Every interaction refines the knowledge driving the next one.

A shared, reviewable mechanism for capturing what worked, what failed, what should change, and how the system should improve, including evaluation signals, validation outcomes, exceptions, and reliability evidence. Structured, reviewable, auditable feedback turns AI from a one-off tool into a continuously improving system.

Collaborative oversight

Where teams review, approve, and refine, and the decisions become durable.

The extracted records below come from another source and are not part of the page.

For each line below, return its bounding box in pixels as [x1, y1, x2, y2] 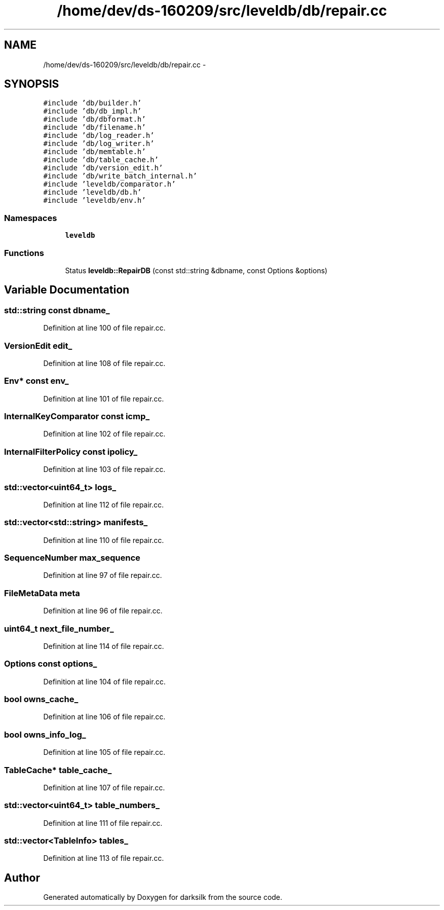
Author [4, 871, 40, 884]
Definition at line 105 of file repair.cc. [43, 748, 165, 757]
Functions [4, 247, 44, 258]
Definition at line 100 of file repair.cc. [43, 323, 166, 333]
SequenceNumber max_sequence [4, 553, 140, 563]
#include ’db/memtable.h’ [43, 148, 146, 156]
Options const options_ [4, 659, 97, 669]
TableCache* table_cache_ [4, 765, 112, 775]
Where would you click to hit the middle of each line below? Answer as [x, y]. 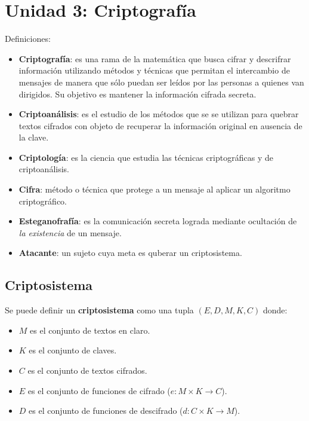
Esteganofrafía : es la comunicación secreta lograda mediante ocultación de [158, 221]
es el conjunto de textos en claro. [90, 330]
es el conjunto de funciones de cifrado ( [99, 390]
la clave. [34, 137]
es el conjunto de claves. [73, 350]
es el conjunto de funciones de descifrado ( [106, 411]
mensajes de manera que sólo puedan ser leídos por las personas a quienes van [161, 82]
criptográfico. [43, 201]

Oversight is an operating mechanism, not a philosophical layer. Teams review the context agents act on. Stakeholders approve exceptions and escalate edge cases. Subject matter experts refine policy. Every non-routine decision (the approval, the exception, the rationale, the precedent) is captured, versioned, and made reusable, so the next similar case inherits the judgment of the last one.

ARCHITECTURE POSITION

Architecture Position

INTERFACES
Chat · IDE · Apps
AGENTS
Research · Review · Ops
ORCHESTRATION
Runtime · Routing · Tools
ENTERPRISE DATA
SaaS · Records · Warehouses
COMMENS · GOVERNED KNOWLEDGE CURATION LAYER
MemoryPolicyFeedbackOversightIdentityAwareness
"Models generate. Agents execute. Commens governs the intelligence."
Compared to

Why Commens is a different kind of layer.

Compared to

Runtime policy engines

Policy engines police actions at the gate. They are reactive, brittle, and limited to the scenarios they anticipate. Commens shapes the intelligence upstream so agents behave correctly across every scenario, including ones no filter was written for.

Compared to

Model-specific memory

ChatGPT memory and Claude Projects are locked to a single provider, siloed to one user, opaque to the team. Commens provides model-agnostic, authoritative, organizational knowledge infrastructure.

Compared to

Prompt engineering tools

Prompt tools optimize individual inputs rather than governing the knowledge layer. Commens makes every prompt smarter by governing the context every prompt draws from.

Compared to

RAG and search

Search finds documents. Commens governs and shapes the intelligence agents act on: structured, current, permissioned, and improved through use.

Compared to

Compliance-only governance

Audit and blocking are necessary but insufficient. Commens makes AI behave correctly in the first place, reducing the need for after-the-fact intervention.

What Commens is not

An honest product boundary beats a vague one.

Commens works alongside IAM, runtime policy engines, orchestration platforms, and AI inventory tools. It sits upstream and shapes the knowledge, policy context, permissions context, and review artifacts they rely on.

  • Not IAM
    Feeds IAM the permissions context that shapes what an actor can know.
  • Not a runtime policy engine
    Gives gates the authoritative rules and rationale they enforce.
  • Not an orchestration platform
    Supplies the memory and policy agents draw on during execution.
  • Not an AI inventory tool
    Turns inventory data into reviewable knowledge about where AI is actually used.

Better-shaped, better-curated knowledge improves judgment, execution, learning, trust, and control at once, as the same motion.

The sanctioned path has to be better than the ad hoc one. That is the bar Commens is designed to meet.